The so-called quantitative pocket won its place in the fund for two reasons that both relates to wider sustainability considerations in their own respective ways:

  1. The applied best-in-class approach is particularly appropriate for screening large cap companies that are not always intuitively viewed as particularly sustainable or impactful. While large caps generally benefit from higher third-party ESG ratings, which tend to be based on transparency and processes related to the management of ESG risks, they also face greater media scrutiny if things go wrong. The more complex and diversified nature of their business models and value chains can obscure the positive impact these behemoths can have on the overall economy. Thus, filtering for the ESG leaders within a universe ensures the inclusion of quality companies with a solid sustainability profile in the fund. In terms of the sustainability profile, the chosen companies are either enablers of change thanks to their sheer scale, reach and thus influence across the whole value chain or provide essential products used globally by millions every day all the while presenting best ESG practices in their own operations.
Our reasoning is that, having the necessary capital and resources available to prioritise sustainable operations throughout the value chain, they can act as drivers of change: these companies have the power and weight to shift market practices given their size, reach and influence up-and downstream.Annick Drui, fund manager at BLI - Banque de Luxembourg Investments
  1. The second benefit is linked to the fund’s risk-return profile and the complementarity the quant pocket can offer next to the thematic pocket.
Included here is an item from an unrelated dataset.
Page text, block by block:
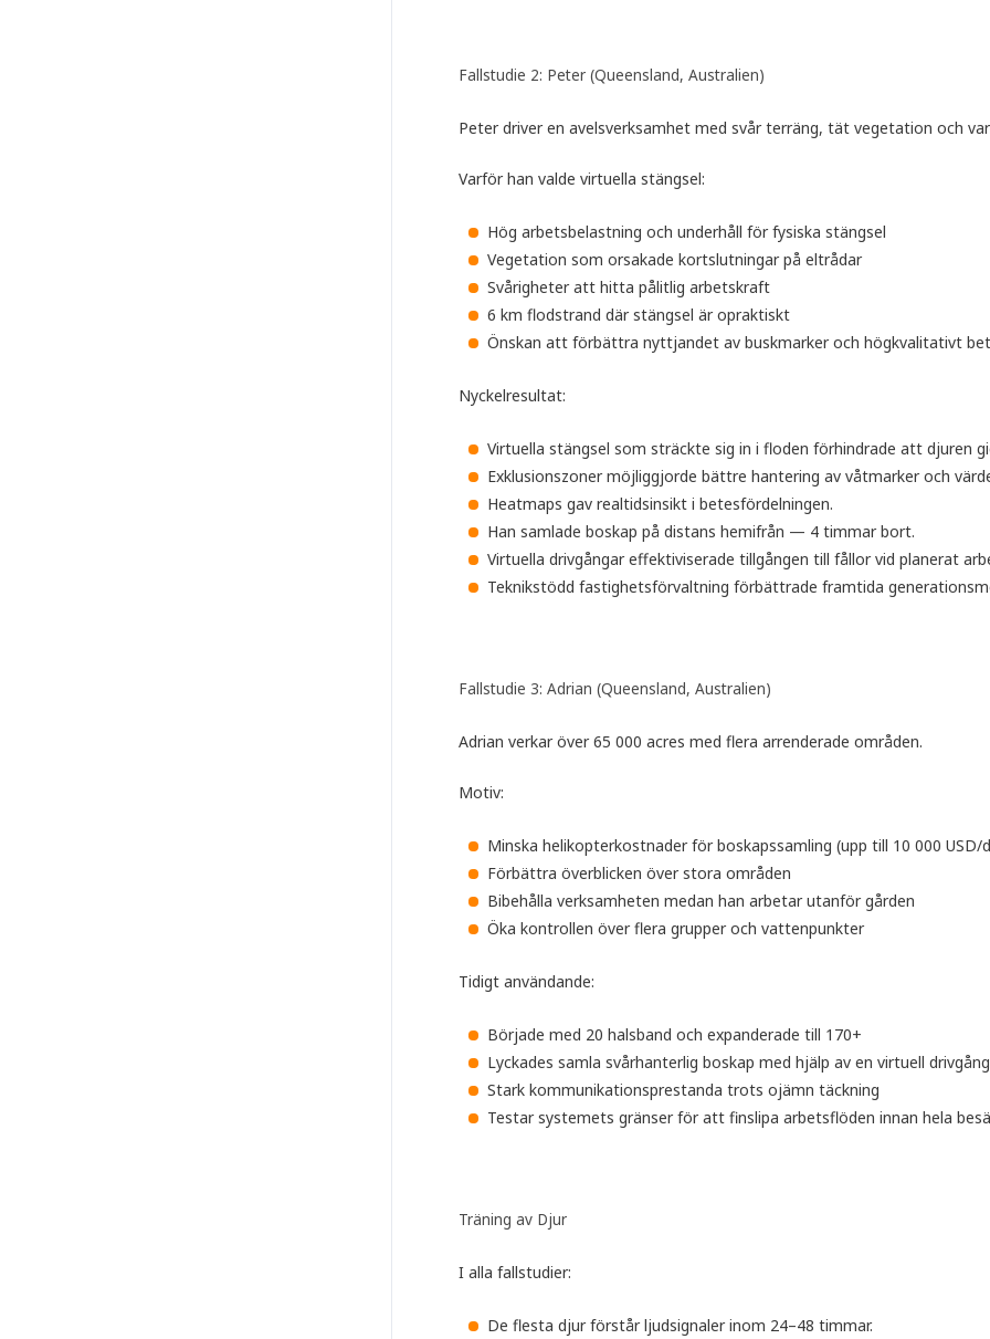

Sustainability goes hand in hand with longevity and moral behavior towards all stakeholders including clients and as such the protection of our investor’s capital. We deem it sensible for the long term to offer a fund that looks to diversify across sectors, geographies, market caps and sustainability profiles in order to avoid a loss of diversification, incur increased volatility or risks from sectoral biases for example.

 

What good looks like - Enablers of change & essentials

How are these large companies driving large-scale change today for a more sustainable future? In order to give a tangible view let’s look at some examples from the current portfolio across the 3 categories Environment, Social and Governance.

On the environmental side we are for example going to find companies that assist their clients in the energy management & efficiency departments. Via their product and service offerings they allow their customers to operate using fewer resources and in turn abate emissions. Naturally we tend to find companies fitting this description in sectors such as industrials and materials.

Let’s illustrate with Air Liquide. When we say Air Liquide, we certainly think about large industrial gas production sites, heavy trucks and cylinders serving large industries such as chemicals, refining, metallurgy. But Air Liquide does much more behind the scenes and is active in the production of hydrogen in order to facilitate the energy transition and also in the fields of health and electronics. Indeed, semiconductors, cells for solar panels and our flat screens depend on industrial gases supplied by Air Liquide, which is also a supplier of medical gases for hospitals and at home care. The enabling quality of the company is coming from the contribution it provides to the upgrade of critical infrastructure and the retrofit of various industries to make them more sustainable i.e. increasing resource use efficiency and adopting cleaner and more environmentally friendly technologies across industrial processes. Specifically, Air Liquide together with its clients have saved 11 million tons of CO2 [1] equivalent emissions. Industrial gases reduce the sulfur content of fuels and lighten heavy hydrocarbons for refining customers, improve energy performance for metallurgy customers and enable advances in mobility and connectivity for electro customers.

The enabler of change can also catalyse a positive shift from a social point of view, namely by providing access to healthcare. An example here would be Novo Nordisk, the Danish healthcare company, focuses on the management of diabetes through various insulin delivery systems, obesity and other serious chronic diseases. In addition to the evident health and well-being benefits its products provide, the company launched the Base of the Pyramid Programme in 2010 which seeks to identify innovative and sustainable solutions to support the diagnosis, treatment and control of diabetes for the working poor living at the base of the economic pyramid. The programme has been extended to many countries over the years to include 76 low- and middle-income countries and lowered the price ceiling of human insulin to USD 3.00 per human insulin vial [2]. In addition, the company is transparent on its strategic targets and measures progress in this regard as well as linking exec compensation to the Defeat Insulin and long term social objectives.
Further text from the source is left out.